Editorial: Cheating problem needs addressing
As long as there have been schools, one problem consistently has confronted students and teachers: cheating. In the past, students have resorted to looking at each other’s papers, getting questions ahead of time and making cheat sheets. Without a doubt, that was considered cheating. But now that teachers have different academic integrity policies, the line between what is cheating and what isn’t is blurred more than ever.
What makes the idea of cheating most difficult to understand is that everyone has a different view of what cheating is. Professors need to clarify, at the start of each semester, what exactly they consider cheating to be. What is acceptable for one professor might not be acceptable for another. One professor may give out the questions before a test so that students know what to study, but the next professor might think that a student having the answers ahead of time is cheating. Professors with different views complicate the situation and make it harder for students to understand what is considered right and wrong.

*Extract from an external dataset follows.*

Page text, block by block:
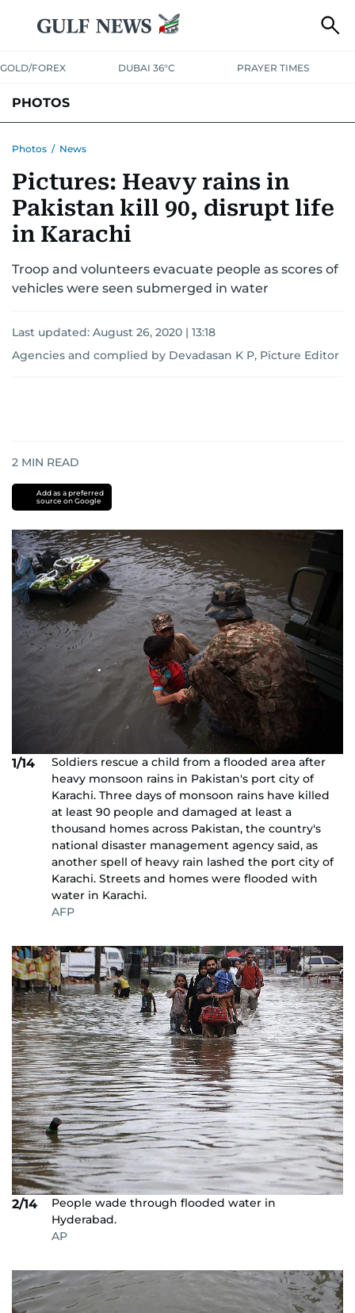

These gray areas need to be sorted out so that appropriate punishments for cheating can be established. For example, let’s say that two students have the same class and same professor, but at different times, and they have a test. Student A, who has the test first, tells Student B a few things that were on the test. Some might consider that to be cheating because Student B is getting an advantage over the rest of the class. But some people might not, because even though Student B has been told some of the questions, he probably doesn’t have time to take advantage of this information. If Student B doesn’t consider that to be cheating, but he gets caught, is it still fair to punish him for doing something that he honestly believed wasn’t wrong?
On the other hand, some professors’ reluctance to come down hard on their students is understandable. Confronting a student about cheating can be emotional for the professor as well as the student. But a little more enforcement will go a long way to reduce the small, but widespread incidents of cheating at Rider.
In order to help, professors should be proactive when preparing tests. Looking at someone else’s paper is perhaps the oldest form of cheating and is still a popular way to get answers from another student. The temptation is always there, and professors need to realize that every student wants to succeed and get ahead. In order to stop this, different versions of a test should be given out so that no student has the exact same questions in the same order as the people surrounding him or her. If a student wants to look at another student’s paper, it will be impossible to get the right answer if the person on either side of him or her has totally different questions. While this would be more work for the professors to create extra tests, it would be easier to tell if students actually understand the material, or not.
Professors can design unique assignments for each student, break larger projects into separate parts that can be supervised, or use technology, like turnitin.com, to verify that students have actually written what they submit.
If students learn what is considered to be cheating and professors make it harder for students to cheat on assignments, then the gray areas on the entire subject will slowly begin to fade.